Whilst we were in hospital we had to make lots of choices about whether to see Alexander or hold him after he was born (which I didn't) and if we wanted photographs of him and whether we wanted to make our own funeral arrangements or not (not - the hospital is making the arrangements) whether we wanted a post-mortem (yes). They also gave us literature to read on what happens after a stillbirth. We couldn't have had better care in the hospital and it is continuing now I'm home. The midwife has come every day sometimes more than once to check my BP and make sure I'm okay, the doctor has been out three times to make sure my medication is working and that I am recovering. They have given us Alexander's photograph and we have had the funeral and we are trying to find the strength to carry on with our lives.

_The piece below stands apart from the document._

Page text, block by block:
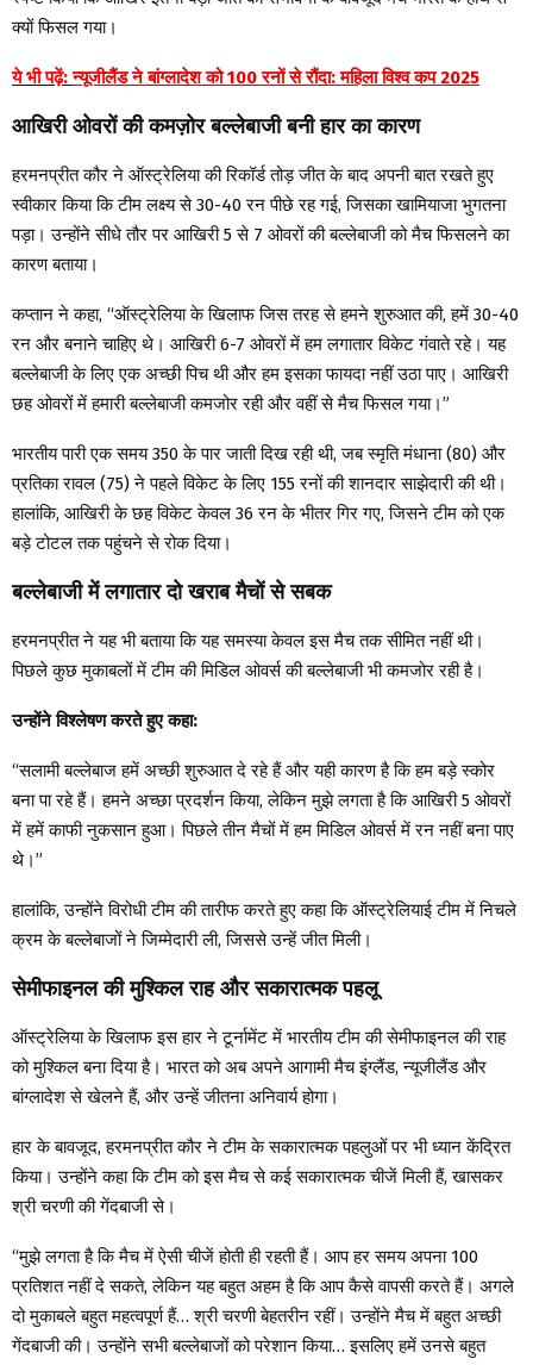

I wrote a dedication to Alexander to be read out at the funeral, here it is:
Today we say goodbye to William Alexander, it is our chance to say thank you for the joy you brought to our lives, even though you had less than half a life. We will always feel cheated that you were taken from us so young, before we had a chance to know you but we must learn to be grateful that you came along at all. Only now that you are gone can we truly appreciate what we have lost and we want you to know that life without you is very difficult. Although we will never know your smile or hear your voice, you will grow in our hearts and dreams, we are proud to have you as our son. Alexander you will never be forgotten and we will always love you.

It is with a heavy heart and crying eyes that I wish all of you the peace which we can not find but I am sure we will come to in the end.